In the previous part we saw how we became generous helpers and caretakers in order to be accepted and loved in Squaw Camp. But what if the response does not lead to love and acceptance? What if there is no gratitude? What if we are taken for granted?

We may very well find ourselves becoming resentful and angry at the person we have so generously “helped.” We’ve done something we didn’t want to do, we’ve done something that was not our responsibility to do, we’ve ignored our own needs and wants, and we get angry about it.

We receive no admiration for our help, not enough appreciation for the sacrifice we have made. The victim isn’t behaving the way he or she should. This person is not even taking our advice, which we offered so readily.

In her book on codependency, Melody Beattie writes:

This person is not letting us fix that feeling. Something doesn’t work right or feel right, so we rip off our halos and pull out our pitchforks.”

2. The Pitchfork

Talking of pitchforks, in a famous American painting ‘American Gothic’ by Grant Wood in 1930, we see two very law-abiding looking rural people, posing ever so saintly. But the man has already pulled out the pitchfork. Do you think he is heavily codependent too? (kidding).

It was actually the painter’s dentist. We can imagine how this man in the painting is feeling very disappointed about how his kind behavior over the years has not been valued at all. His wife standing next to him, looks concerned about his reaction. What a big pitchfork, and what a suppressed anger in his face!

There is no denying any more! Susan was right: there is a green monster inside.

To a large extent, we all can be Gregor at some time in our life. By being taken for granted by the people who we try to rescue and save, we feel disappointment, if not to say anger and dismay. Sometimes we do our best to hide it. But sometimes we let loose our fire and fury.

Susan was afraid, and still is afraid of the rage lurking inside her husband. After all, she probably had experienced it at some point. And truth is, we show our fierceness particularly with family members. Something about family tends to bring out the real us.

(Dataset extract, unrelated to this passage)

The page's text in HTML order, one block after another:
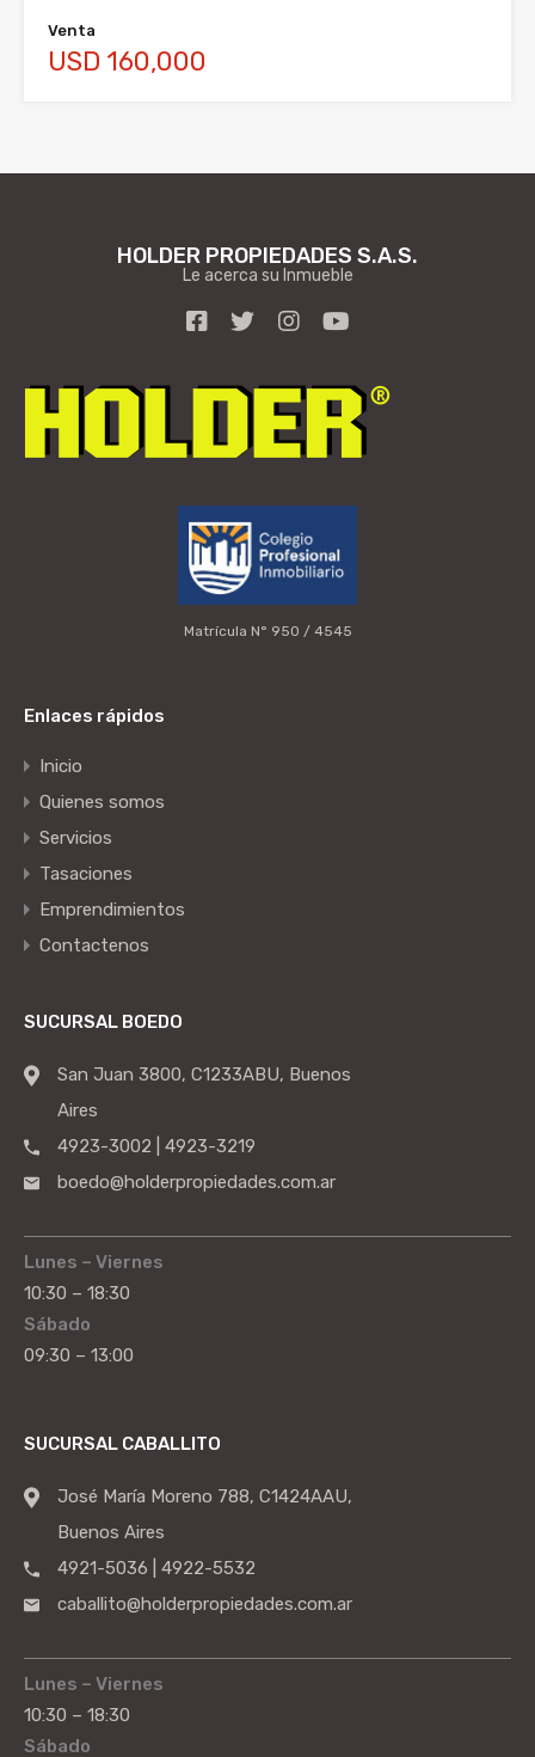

Whether we show, hide, or partially hide our agitation and resentment, we are aware of something going on.

More often than not, the people we rescue sense our shift in mood. And then a weird interaction occurs which adds to the negative feelings of the rescuer.

The persons who we view as incapable victims, respond to our anger. Usually it is a response to our taking responsibility for that person, which directly or indirectly tells him or her how incapable we believe he or she is. People resent being told or shown they are incompetent, no matter how loudly they plead incompetency. And they resent us for adding insult to injury by becoming angry with them after we point out their incompetency. It can lead to a major explosion. We can, and many of us do, rescue on a daily basis.

3. Daily fatigue

Matthew from Ohio wrote about our previous article on ‘Being Needy’:

Hugely insightful article. Brings a lot of insight into daily causes of emotional strain and fatigue.”

What daily causes of strain and fatigue is Matthew possibly hinting at?

We know that some of us become so tired from the enormous burden – total responsibility for all human beings – that we may skip the feelings of pity and concern that accompany the rescue act and move ahead to anger.

The cycle consists of our giving more than we receive. Then we feel abused and neglected because of it. We wonder why, when we anticipate the needs of others, no one notices our needs. We may become seriously depressed as a result of not getting our needs met.

We feel anger and resentment toward potential victims. We may even be angry all the time. A person with a need or problem provokes us to feel we have to do something or feel guilty. After a rescue, hostility toward this uncomfortable predicament bubbles up. There are so many contradictory feelings to manage, to juggle, to process and yet to hide, that we feel stressed, tired and burned out.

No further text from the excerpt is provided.